E da fenda irrompeu um torrente de magma infernal. Se fosse necessário expressá-lo como uma emoção humana, talvez pudesse ser chamado de risada. Uma expressão de violência, infinitamente má, infinitamente destrutiva, um vislumbre de algo que não descansaria até que tivesse reduzido a cinzas tudo o que ousasse se colocar em seu caminho... Esse era o som da alegria de Balalaika.

- Muito bem, vou te ensinar, Stanislav. Assim como você perdeu seu orgulho, nós fomos abandonados por ele.

Stan congelou de choque, encarando a mulher rindo à sua frente. E na onda de emoção que veio antes da tristeza, ele entendeu a verdade.

...Não. Essa mulher não é a Sofiya. A Kapitan nunca riria assim. Então isso deve ser ninguém menos que Balalaika...

Somente então Stan percebeu que estava diante daquela que chamavam de Fry Face em sussurros, a rainha do mal temida por todos.

- Para o país que se chamava Rússia, o campo de batalha do Afeganistão não passava de um pesadelo a ser esquecido. A memória sem sentido de um sonho horrendo que foi sonhado uma vez, há muito tempo, quando ainda se chamavam de soviéticos. E assim... o que éramos nós para esse novo e brilhante país além de sombras, rastejando para fora das profundezas desse pesadelo? Isso é o que aconteceu conosco, nós que recebemos o título condenatório de 'veteranos do Afeganistão'. Perdemos nossa chance de morrer, e ao fazê-lo, perdemos nosso lugar para viver.

Havia algo ali, no abismo interminável de sua risada maníaca, que transformara a Kapitan Pavlovena em Balalaika. Era o que quer que tivesse acontecido a eles quando retornaram do campo de batalha, o preconceito que fora direcionado aos heróis exaustos. Algo que Stan nunca havia experimentado.

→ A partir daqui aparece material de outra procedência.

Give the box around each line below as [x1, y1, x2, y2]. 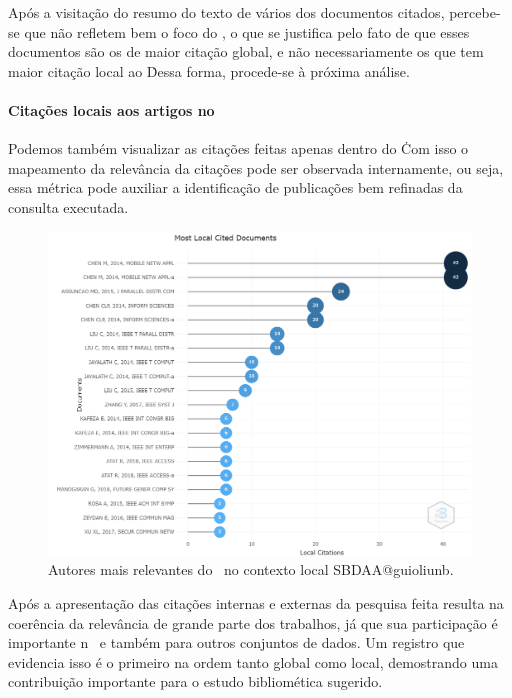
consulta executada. [8, 196, 129, 217]
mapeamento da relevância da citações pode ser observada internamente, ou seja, [8, 157, 504, 178]
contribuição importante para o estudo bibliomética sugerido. [8, 671, 383, 692]
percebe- [449, 2, 501, 22]
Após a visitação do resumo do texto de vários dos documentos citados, [8, 2, 445, 22]
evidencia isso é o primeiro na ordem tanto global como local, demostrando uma [8, 651, 498, 672]
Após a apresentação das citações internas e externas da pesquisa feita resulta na [8, 592, 504, 613]
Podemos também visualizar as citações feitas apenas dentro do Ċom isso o [8, 138, 469, 159]
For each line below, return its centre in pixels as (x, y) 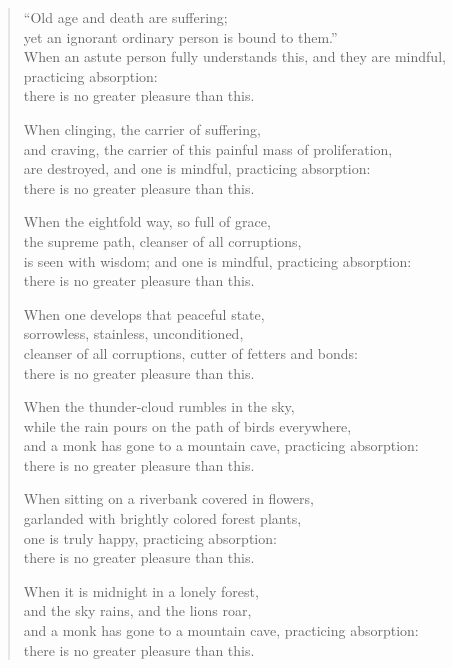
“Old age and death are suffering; (125, 17)
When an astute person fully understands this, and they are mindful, (234, 56)
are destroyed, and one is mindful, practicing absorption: (197, 168)
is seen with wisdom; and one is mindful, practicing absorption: (217, 260)
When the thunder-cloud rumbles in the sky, (159, 406)
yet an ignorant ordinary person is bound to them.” (180, 36)
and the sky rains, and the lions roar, (137, 610)
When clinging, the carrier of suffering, (142, 128)
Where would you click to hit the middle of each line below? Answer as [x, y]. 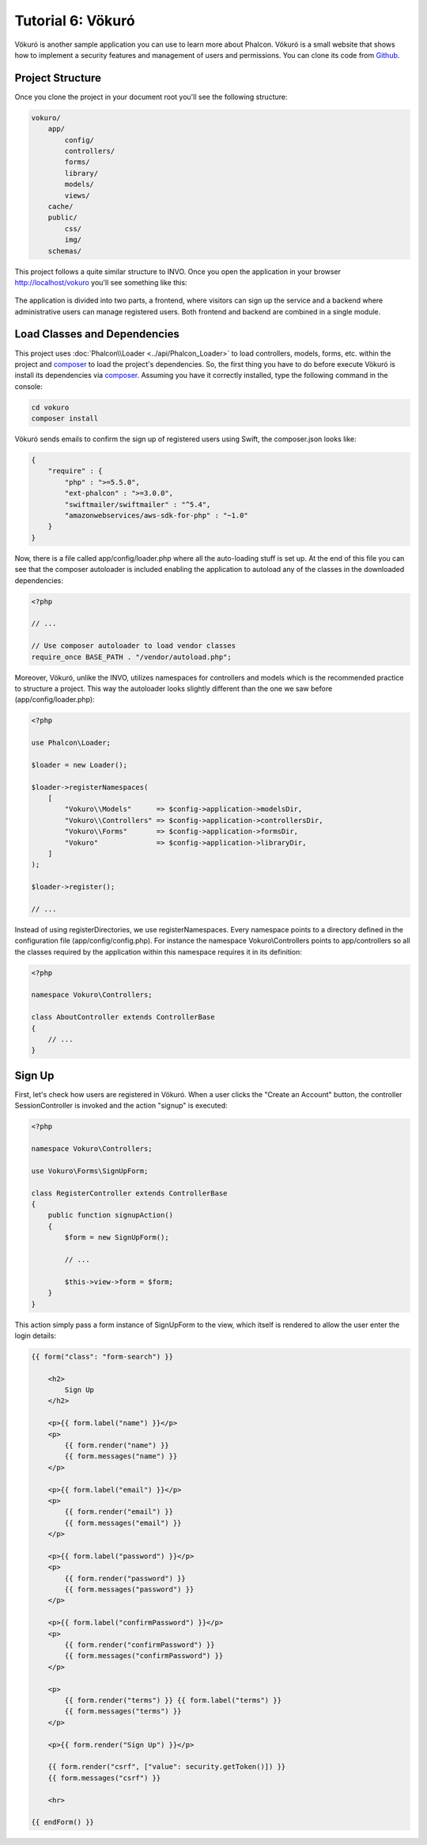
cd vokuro [50, 407]
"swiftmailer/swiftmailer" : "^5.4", [138, 504]
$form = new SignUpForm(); [117, 1237]
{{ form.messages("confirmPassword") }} [144, 1656]
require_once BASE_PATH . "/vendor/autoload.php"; [132, 657]
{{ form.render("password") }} [125, 1578]
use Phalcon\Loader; [71, 743]
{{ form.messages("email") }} [123, 1523]
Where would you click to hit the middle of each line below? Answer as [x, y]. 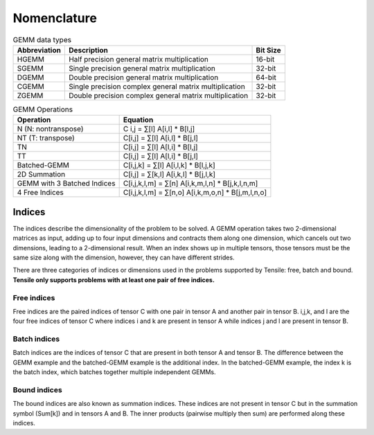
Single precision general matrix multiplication [142, 68]
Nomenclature [55, 18]
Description [88, 50]
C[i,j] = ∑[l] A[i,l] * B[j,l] [161, 138]
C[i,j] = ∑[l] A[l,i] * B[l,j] [160, 147]
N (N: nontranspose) [50, 129]
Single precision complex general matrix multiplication [157, 86]
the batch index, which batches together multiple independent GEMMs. [114, 372]
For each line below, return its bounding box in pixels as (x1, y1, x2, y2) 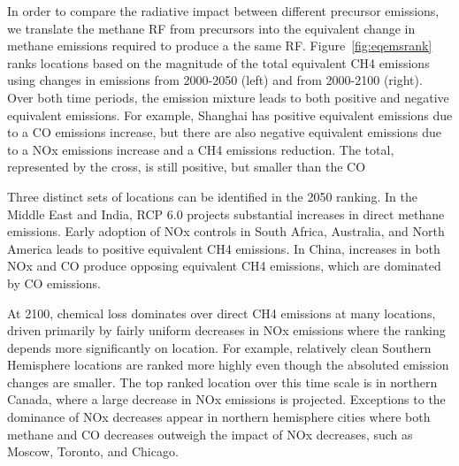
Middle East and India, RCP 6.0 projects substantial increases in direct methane (7, 204, 445, 223)
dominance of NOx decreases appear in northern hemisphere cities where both (7, 408, 431, 426)
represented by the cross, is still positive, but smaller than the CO (7, 157, 366, 176)
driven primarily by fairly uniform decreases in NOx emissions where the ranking (7, 321, 446, 340)
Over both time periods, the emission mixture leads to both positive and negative (7, 88, 449, 106)
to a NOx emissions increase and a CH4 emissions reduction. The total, (7, 140, 394, 158)
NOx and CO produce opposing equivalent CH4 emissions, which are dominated (7, 256, 441, 275)
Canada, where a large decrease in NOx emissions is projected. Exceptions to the (7, 390, 446, 409)

- É por isso que ainda estamos sonhando. Não nos importamos mais onde estamos, contanto que o cheiro de sangue e enxofre esteja conosco. Todos aqui já perceberam que sem as mentiras que chamávamos de causas e honra, podemos continuar sonhando tanto quanto quisermos, pelo tempo que quisermos.

- Kapitan...

Um indescritível sentimento de perda o dominou, sufocando as palavras antes que pudessem sair de sua garganta. Stan nem sequer conseguia começar a imaginar o que acontecera com eles ao retornar para casa.Balalaika parou à beira de se virar mais uma vez, olhando para Stan. Ela sussurrou para ele então, o tom de sua voz subitamente quase nostálgico.

- Companheiro Suboficial Júnior. Você ainda está sonhando também, não está? Você pode sentir aquelas areias secas? Pode ouvir o uivo do vento?

- ...

- Então você é um homem feliz. Me vejo invejando você.

Com suas palavras ditas, Balalaika entrou no banco de trás de seu carro, suas abas de casaco ondulando suavemente ao vento. Os Vysotniki a seguiram.

Os dois Mercedes-Benz viraram, seus motores rugindo um desafio para a noite silenciosa enquanto voltavam para Roanapur.

Apenas Stan ficou, privado até mesmo da força para ficar de pé.